I have repeated my experiments on the effective mutation rate. You can compare the results directly, but it's obvious that the discrepancy exists somewhat only for m=1 and the results are almost identical otherwise. Thus, the problem identified in this erratum does not appear to affect by much all my past inferences about TMRCA and its relationship to Y-STR variance.

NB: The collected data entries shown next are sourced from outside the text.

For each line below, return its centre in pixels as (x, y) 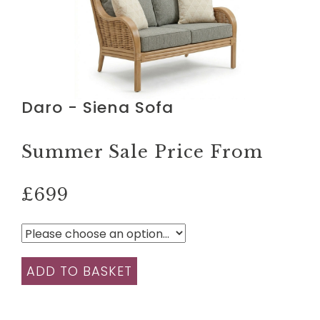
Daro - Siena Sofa (97, 107)
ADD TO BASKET (79, 271)
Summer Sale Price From (142, 151)
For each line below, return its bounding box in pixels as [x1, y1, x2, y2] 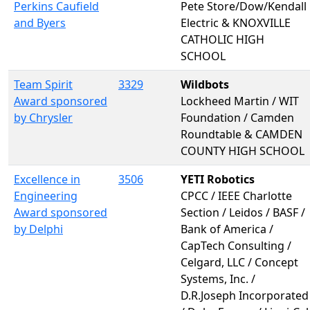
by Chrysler [14, 109, 73, 125]
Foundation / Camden [181, 109, 294, 125]
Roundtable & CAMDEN [181, 126, 302, 142]
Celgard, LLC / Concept [181, 254, 298, 270]
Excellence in [14, 171, 80, 187]
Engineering [14, 188, 77, 203]
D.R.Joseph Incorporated [181, 287, 309, 303]
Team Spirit [14, 76, 73, 92]
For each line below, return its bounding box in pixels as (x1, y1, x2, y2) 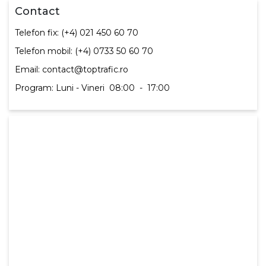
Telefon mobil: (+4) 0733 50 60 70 (15, 46, 153, 56)
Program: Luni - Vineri (15, 83, 104, 93)
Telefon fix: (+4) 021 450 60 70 (15, 27, 138, 38)
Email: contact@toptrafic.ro (15, 64, 128, 75)
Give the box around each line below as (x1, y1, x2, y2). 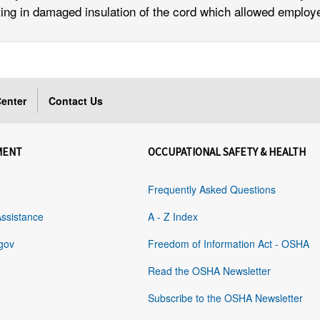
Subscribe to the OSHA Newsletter (148, 291, 304, 306)
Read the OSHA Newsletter (148, 264, 271, 279)
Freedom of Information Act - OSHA (148, 236, 310, 251)
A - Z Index (148, 209, 199, 224)
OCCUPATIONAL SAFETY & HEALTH (148, 145, 306, 159)
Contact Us (49, 94, 104, 109)
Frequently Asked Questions (148, 182, 276, 197)
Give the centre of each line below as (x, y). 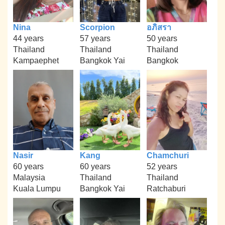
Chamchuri (167, 155)
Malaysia (29, 177)
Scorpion (97, 27)
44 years (29, 38)
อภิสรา (159, 27)
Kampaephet (36, 60)
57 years (95, 38)
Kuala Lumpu (37, 188)
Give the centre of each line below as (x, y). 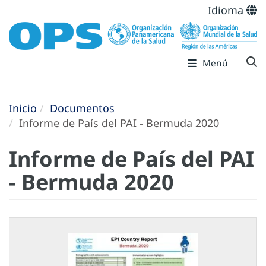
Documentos (82, 108)
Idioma (227, 10)
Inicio (23, 108)
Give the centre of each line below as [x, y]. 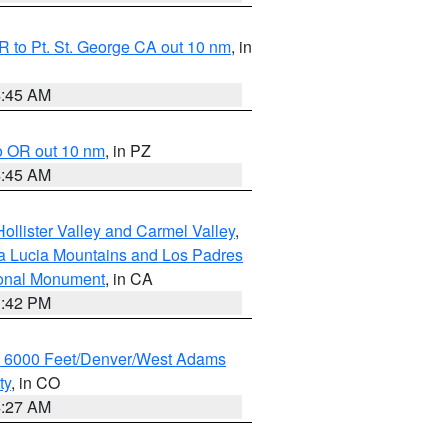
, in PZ [128, 150]
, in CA [129, 278]
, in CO [35, 382]
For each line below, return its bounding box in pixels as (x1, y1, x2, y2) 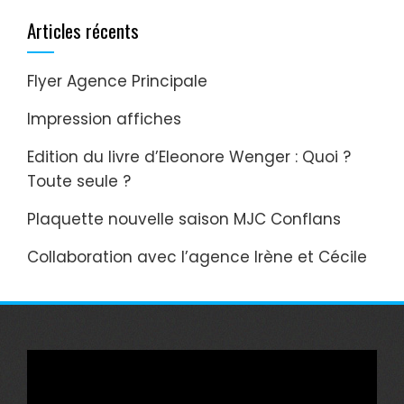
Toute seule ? (27, 170, 131, 192)
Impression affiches (27, 107, 181, 130)
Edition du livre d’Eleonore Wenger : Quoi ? (27, 145, 351, 168)
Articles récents (27, 15, 139, 44)
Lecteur (26, 349, 84, 372)
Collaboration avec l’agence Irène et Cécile (27, 245, 367, 268)
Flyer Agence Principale (27, 69, 207, 92)
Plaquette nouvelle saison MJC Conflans (27, 207, 341, 230)
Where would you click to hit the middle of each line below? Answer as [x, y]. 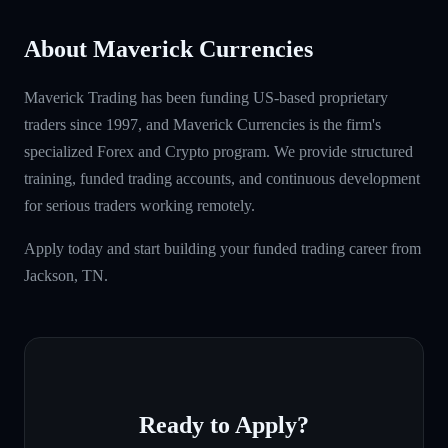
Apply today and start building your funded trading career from [222, 248]
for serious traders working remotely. [139, 205]
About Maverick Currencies [168, 48]
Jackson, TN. [66, 275]
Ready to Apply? [224, 424]
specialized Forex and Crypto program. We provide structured [218, 151]
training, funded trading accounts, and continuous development [222, 178]
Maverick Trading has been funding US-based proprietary [206, 97]
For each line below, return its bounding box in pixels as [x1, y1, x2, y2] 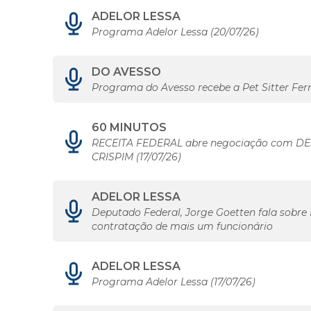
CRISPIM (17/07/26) [92, 151, 181, 164]
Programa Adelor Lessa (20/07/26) [92, 26, 259, 39]
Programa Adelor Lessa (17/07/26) [92, 276, 255, 289]
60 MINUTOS [92, 121, 167, 135]
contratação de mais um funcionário [92, 220, 273, 233]
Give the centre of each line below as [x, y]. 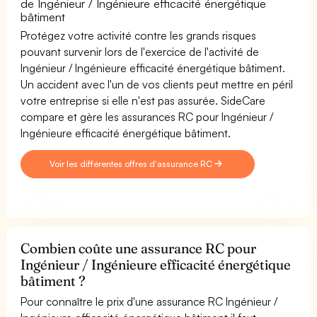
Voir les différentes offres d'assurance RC [132, 163]
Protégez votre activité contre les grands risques [139, 35]
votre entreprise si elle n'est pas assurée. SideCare [143, 100]
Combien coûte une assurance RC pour [139, 248]
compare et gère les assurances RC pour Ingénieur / [147, 116]
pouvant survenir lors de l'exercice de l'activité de [140, 51]
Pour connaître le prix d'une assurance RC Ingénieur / [149, 301]
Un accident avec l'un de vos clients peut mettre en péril [157, 84]
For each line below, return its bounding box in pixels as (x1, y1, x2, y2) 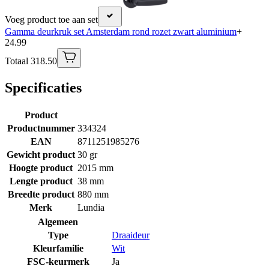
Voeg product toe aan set (5, 14, 98, 25)
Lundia (77, 202, 104, 213)
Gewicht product (7, 150, 75, 160)
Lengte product (9, 176, 73, 187)
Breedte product (7, 189, 74, 200)
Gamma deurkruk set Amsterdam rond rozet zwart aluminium (5, 26, 237, 37)
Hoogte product (9, 163, 73, 174)
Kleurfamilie (32, 243, 83, 254)
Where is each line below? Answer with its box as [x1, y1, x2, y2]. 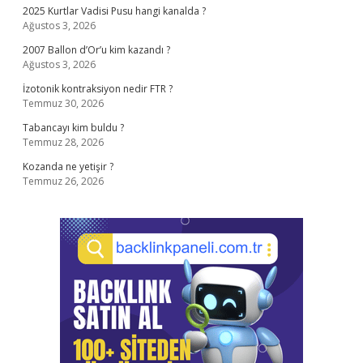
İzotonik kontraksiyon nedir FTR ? [23, 82, 173, 96]
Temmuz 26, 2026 [23, 174, 104, 188]
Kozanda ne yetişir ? [23, 160, 113, 173]
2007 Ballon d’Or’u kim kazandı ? [23, 43, 170, 57]
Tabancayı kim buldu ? [23, 121, 124, 135]
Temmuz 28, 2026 [23, 135, 104, 149]
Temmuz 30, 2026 [23, 96, 104, 110]
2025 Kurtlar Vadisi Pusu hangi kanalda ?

g m Size Var ASD μ/wv μ/wa
50 1.00 32 0.043 0.058 2.9 2.2
50 1.01 41 0.047 0.062 2.6 2.0
50 1.02 53 0.052 0.068 2.4 1.8
50 1.03 72 0.057 0.072 2.2 1.7
50 1.04 98 0.061 0.077 2.1 1.6
50 1.05 135 0.065 0.080 1.9 1.6
50 1.10 813 0.086 0.099 1.5 1.3
100 1.00 58 0.081 0.106 3.1 2.4
100 1.01 99 0.097 0.123 2.6 2.0
100 1.02 185 0.118 0.147 2.1 1.7
100 1.03 360 0.135 0.163 1.9 1.5
100 1.04 757 0.153 0.180 1.6 1.4
50 1.00 31 0.043 0.058 2.9 2.2
50 1.01 41 0.048 0.063 2.6 2.0
50 1.02 54 0.052 0.067 2.4 1.9
50 1.03 73 0.058 0.074 2.2 1.7
50 1.04 97 0.064 0.081 2.0 1.5
50 1.05 134 0.065 0.081 1.9 1.5
50 1.10 813 0.085 0.098 1.5 1.3
100 1.00 58 0.082 0.108 3.0 2.3
100 1.01 99 0.101 0.130 2.5 1.9
100 1.02 184 0.120 0.151 2.1 1.7
100 1.03 362 0.135 0.163 1.9 1.5
100 1.04 749 0.154 0.181 1.6 1.4
100 1.05 1593 0.168 0.193 1.5 1.3
200 1.00 111 0.162 0.208 3.1 2.4
200 1.01 347 0.228 0.280 2.2 1.8
200 1.02 1443 0.293 0.342 1.7 1.5
200 1.03 7132 0.350 0.391 1.4 1.3
200 1.04 38123 0.387 0.421 1.3 1.2
400 1.00 212 0.300 0.377 3.3 2.7
400 1.01 2767 0.589 0.670 1.7 1.5
400 1.02 78149 0.768 0.825 1.3 1.2

2 comments:

McG said...

Some comments on TMRCA. 1.In doing TMRCA analysis, you converge to a haplotype, who had that haplotype is the question. I believe new lineages may occur whenever a mutation occurs (read that tree line), but the common characteristic of every person in the oldest tree is that they all possess that same first mutation. Clan Gregor is a good example; all "genetic" MacGregors have a 10 at 385a, which is the original mutation. Other mutations occur as the number of descendants grow but they all have that same mutation. Surprisingly, based on analysis, the current clan chieftain has the same haplotype the Patriarch had!!! Now another example, the Kerchner family. Charles claims Frederick is the TMRCA for his family. When I do a TMRCA analysis I converge to his father Adam, the math is saying to me that Adam had the mutation, had one son who had the mutation and then Frederick had three sons and the line became a tree. We may be saying the same thing, but I claim that convergence is to a haplotype and the first person who had that mutation??

McG said...

I have been studying the relationship between the Chambers mutation rates and the ZUL derived rates I use. One observation is that in most R1b data sets I have observed the number of mutations at 426 and 388 are similar and my rates for the two are within about 10%. Chandler has a 3:1 ratio for 388 over 426. The only way I can make sense of that is that, as he says, he used multiple Hg's, including I. As you have admitted 388 varies across haplogroups. My point is , I have never read an in depth analysis of Chambers technique for extracting data. How did he exclude father/son samples and cousins samples which will increase rates??? So my basic question is: how accurate are Chambers germline rates. As you know ZUL's approach has been subjected to much scrutiny.